The Gupta perioperative risk calculator estimates the probability that a patient will experience a myocardial infarction (MI) or cardiac arrest (MICA) during surgery or within 30 days after it. It was derived and validated from a dataset of over 400,000 patients by Gupta et al. in their study 'Development and Validation of a Risk Calculator for Prediction of Cardiac Risk After Surgery.'

What inputs does the Gupta Risk Calculator use?

The calculator uses five variables: patient age, preoperative serum creatinine level (mg/dL), ASA physical status class, preoperative functional status (independent, partially dependent, or totally dependent), and the surgical procedure site. These factors were identified as the strongest independent predictors of perioperative MICA in the multivariate model.

How is the Gupta score calculated?

The Gupta score is computed as a linear combination of weighted coefficients for each input variable, then transformed via the logistic function: Risk (%) = 1 / (1 + e^(-x)) × 100, where x is the sum of the weighted inputs plus a constant. The model's predictive ability (c-statistic) was 0.88, indicating excellent discrimination.

How do I interpret the Gupta risk calculator result?

The result is expressed as a percentage probability of MI or cardiac arrest.
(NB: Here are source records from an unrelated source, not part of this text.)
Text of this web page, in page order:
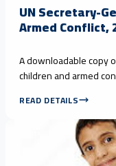
UN Secretary-
Armed Conflict,
A downloadable copy
children and armed
READ DETAILS
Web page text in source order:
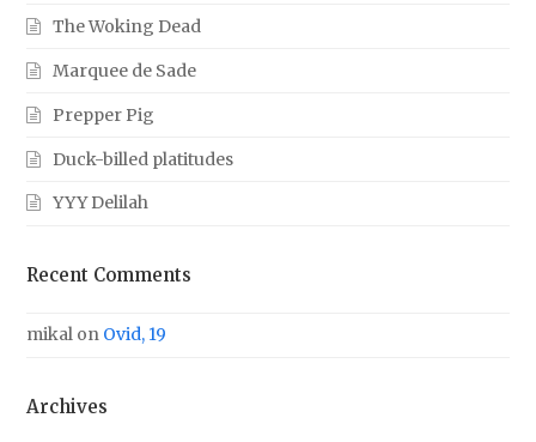
The Woking Dead
Marquee de Sade
Prepper Pig
Duck-billed platitudes
YYY Delilah
Recent Comments
mikal on Ovid, 19
Archives
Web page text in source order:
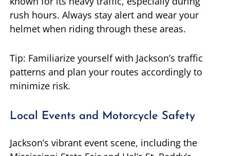
rush hours. Always stay alert and wear your
helmet when riding through these areas.
Tip: Familiarize yourself with Jackson’s traffic
patterns and plan your routes accordingly to
minimize risk.
Local Events and Motorcycle Safety
Jackson’s vibrant event scene, including the
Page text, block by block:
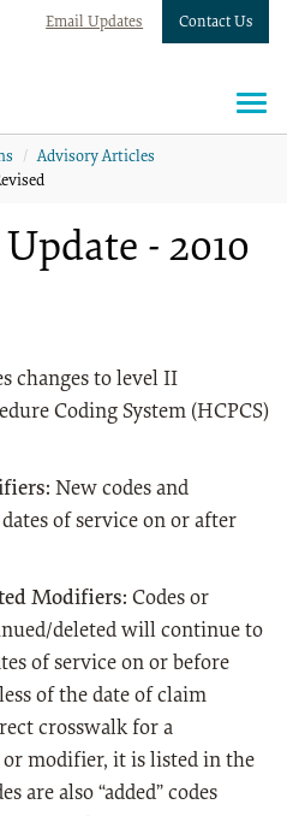
Email Updates Contact Us
Advisory Articles
- 2010
changes to level II
Coding System (HCPCS)
New codes and
of service on or after
Modifiers: Codes or
deleted will continue to
of service on or before
of the date of claim
crosswalk for a
modifier, it is listed in the
are also “added” codes
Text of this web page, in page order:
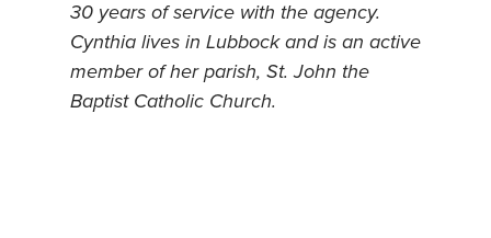
30 years of service with the agency.
Cynthia lives in Lubbock and is an active
member of her parish, St. John the
Baptist Catholic Church.
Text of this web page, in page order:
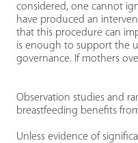
considered, one cannot
have produced an
that this procedure can
is enough to support the
governance. If mothers
Observation studies and
breastfeeding benefits
Unless evidence of
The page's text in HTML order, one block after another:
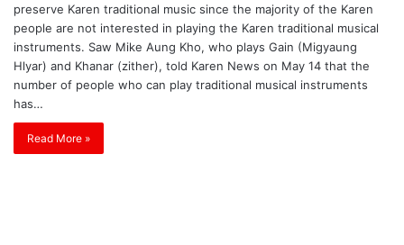
preserve Karen traditional music since the majority of the Karen
people are not interested in playing the Karen traditional musical
instruments. Saw Mike Aung Kho, who plays Gain (Migyaung
Hlyar) and Khanar (zither), told Karen News on May 14 that the
number of people who can play traditional musical instruments
has…
Read More »
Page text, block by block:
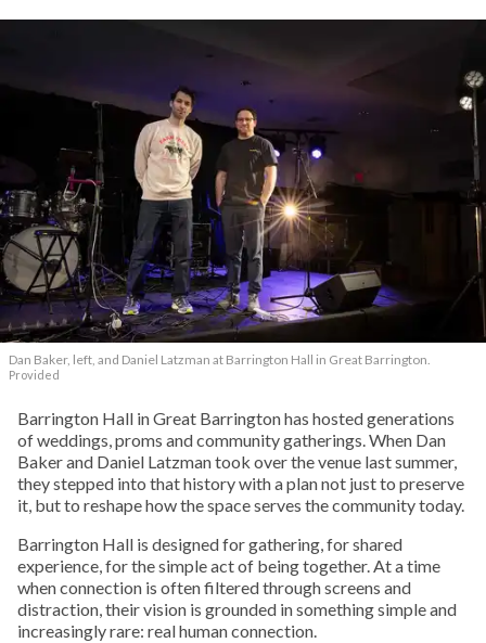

Generally, a risk below 1% is considered low, 1–5% is moderate, and above 5% is high. Clinicians should use this estimate alongside clinical judgment, not as an absolute contraindication to surgery. The score should supplement — not replace — thorough preoperative assessment.

What are the limitations of the Gupta Risk Calculator?

The calculator does not account for several important cardiac risk factors, including preoperative stress test results, echocardiographic findings, arrhythmias, aortic valve disease, or known/remote coronary artery disease (except prior PCI and cardiac surgery). These limitations mean the score may underestimate risk in certain high-risk subgroups.

Who should use the Gupta perioperative risk calculator?

This tool is intended for use by clinicians — surgeons, anesthesiologists, and internists — who are assessing preoperative cardiac risk for patients undergoing non-cardiac or cardiac surgery. It is especially useful during preoperative consultations to guide risk discussions with patients and to inform perioperative management decisions.

How does the Gupta calculator differ from other cardiac risk scores like RCRI?

Unlike the Revised Cardiac Risk Index (RCRI), which uses a simple additive score of six binary variables, the Gupta calculator uses a continuous logistic regression model incorporating age, creatinine, ASA class, functional status, and procedure site. Studies have shown the Gupta calculator has superior discriminative ability (c-statistic ~0.88) compared to the RCRI (~0.75) in predicting perioperative MICA.

What creatinine value should I enter — preoperative or current?

You should enter the most recent preoperative serum creatinine value in mg/dL. This represents baseline kidney function, which is a significant independent predictor of perioperative cardiac risk. If the creatinine is not known, some clinicians use an estimated value based on eGFR, though actual measured values are preferred for accuracy.